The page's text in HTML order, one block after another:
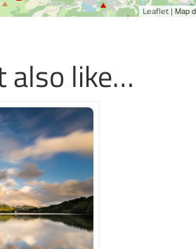
Leaflet| Map
also like…
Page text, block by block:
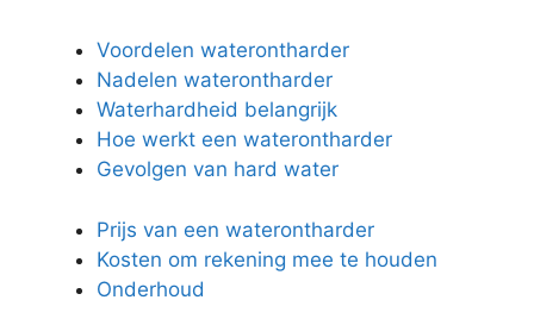
Voordelen waterontharder
Nadelen waterontharder
Waterhardheid belangrijk
Hoe werkt een waterontharder
Gevolgen van hard water
Prijs van een waterontharder
Kosten om rekening mee te houden
Onderhoud
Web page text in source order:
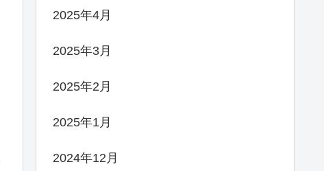
2025年4月
2025年3月
2025年2月
2025年1月
2024年12月
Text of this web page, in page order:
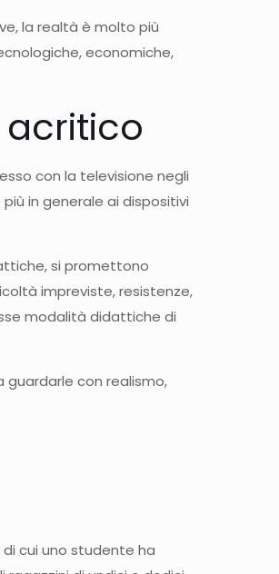
la realtà è molto più
economiche,
acritico
con la televisione negli
in generale ai dispositivi
si promettono
impreviste, resistenze,
modalità didattiche di
con realismo,
cui uno studente ha
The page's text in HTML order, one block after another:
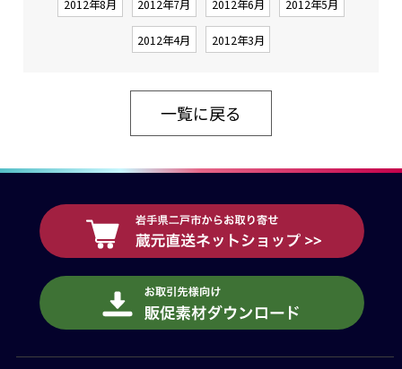
2012年8月 2012年7月 2012年6月 2012年5月
2012年4月 2012年3月
一覧に戻る
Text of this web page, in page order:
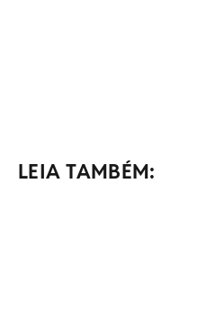
LEIA TAMBÉM:
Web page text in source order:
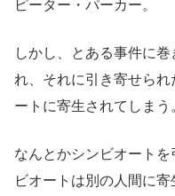
ピーター・パーカー。
しかし、とある事件に
れ、それに引き寄せら
ートに寄生されてしまう
なんとかシンビオート
ビオートは別の人間に
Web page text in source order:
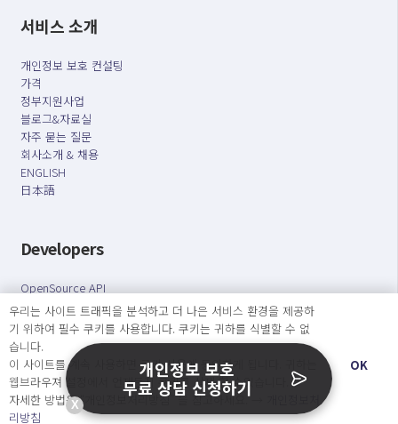
서비스 소개
개인정보 보호 컨설팅
가격
정부지원사업
블로그&자료실
자주 묻는 질문
회사소개 & 채용
ENGLISH
日本語
Developers
OpenSource API
오늘보다 더 나은 내일을 만드는 사람들
개인정보처리방침
○ 개인정보보호 컴플라이언스를 선도하겠습니다.
○ 정보주체의 권리를 보장하겠습니다.
우리는 사이트 트래픽을 분석하고 더 나은 서비스 환경을 제공하
기 위하여 필수 쿠키를 사용합니다. 쿠키는 귀하를 식별할 수 없
습니다.
이 사이트를 계속 사용하면 쿠키 사용에 동의하게 됩니다. 귀하는
웹브라우져 설정에서 언제든지 쿠키를 삭제 할 수있습니다.
자세한 방법은 “개인정보처리방침” 을 참고하세요. →
리방침
OK
X
개인정보 보호
무료 상담 신청하기
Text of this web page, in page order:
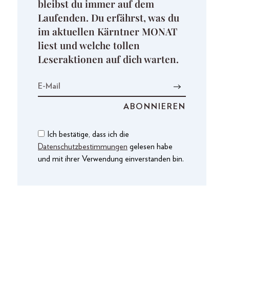
bleibst du immer auf dem
Laufenden. Du erfährst, was du
im aktuellen Kärntner MONAT
liest und welche tollen
Leseraktionen auf dich warten.
Ich bestätige, dass ich die
Datenschutzbestimmungen gelesen habe
und mit ihrer Verwendung einverstanden bin.
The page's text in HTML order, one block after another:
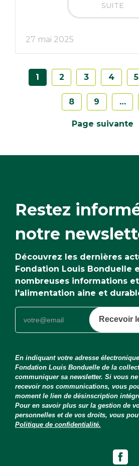
SUITE
27 mai 2025
1 2 3 4 5
8 9 …
Page suivante
Restez
notre
Découvrez les dernières
Fondation Louis Bonduelle
nombreuses informations
l'alimentation aine et
Recevoir
En indiquant votre adresse
Fondation Louis Bonduelle de la
communiquer sa newsletter. Si vous
recevoir nos communications, vous
moment le lien de désinscription
Pour en savoir plus sur la gestion de
personnelles et de vos droits, vous
Politique de confidentialité.
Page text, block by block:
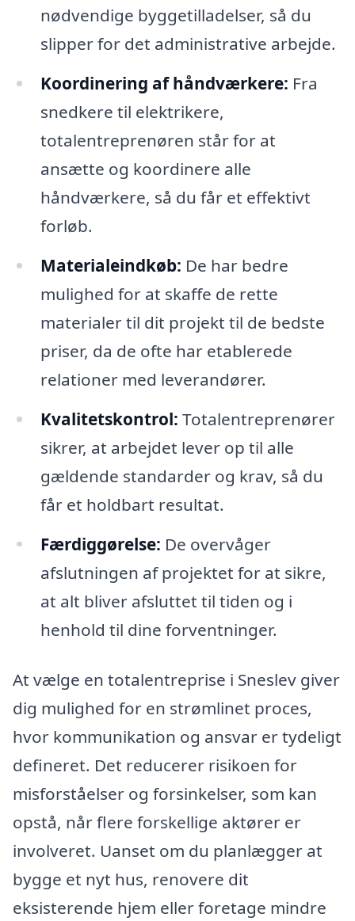
nødvendige byggetilladelser, så du
slipper for det administrative arbejde.
Koordinering af håndværkere: Fra
snedkere til elektrikere,
totalentreprenøren står for at
ansætte og koordinere alle
håndværkere, så du får et effektivt
forløb.
Materialeindkøb: De har bedre
mulighed for at skaffe de rette
materialer til dit projekt til de bedste
priser, da de ofte har etablerede
relationer med leverandører.
Kvalitetskontrol: Totalentreprenører
sikrer, at arbejdet lever op til alle
gældende standarder og krav, så du
får et holdbart resultat.
Færdiggørelse: De overvåger
afslutningen af projektet for at sikre,
at alt bliver afsluttet til tiden og i
henhold til dine forventninger.
At vælge en totalentreprise i Sneslev giver
dig mulighed for en strømlinet proces,
hvor kommunikation og ansvar er tydeligt
defineret. Det reducerer risikoen for
misforståelser og forsinkelser, som kan
opstå, når flere forskellige aktører er
involveret. Uanset om du planlægger at
bygge et nyt hus, renovere dit
eksisterende hjem eller foretage mindre
########################################
__YOUR OBJECTIVE__:
Only a number is wanted here. How many lines in the material contain "mulighed"?

__RESPONSE FOR THIS EXERCISE__:
2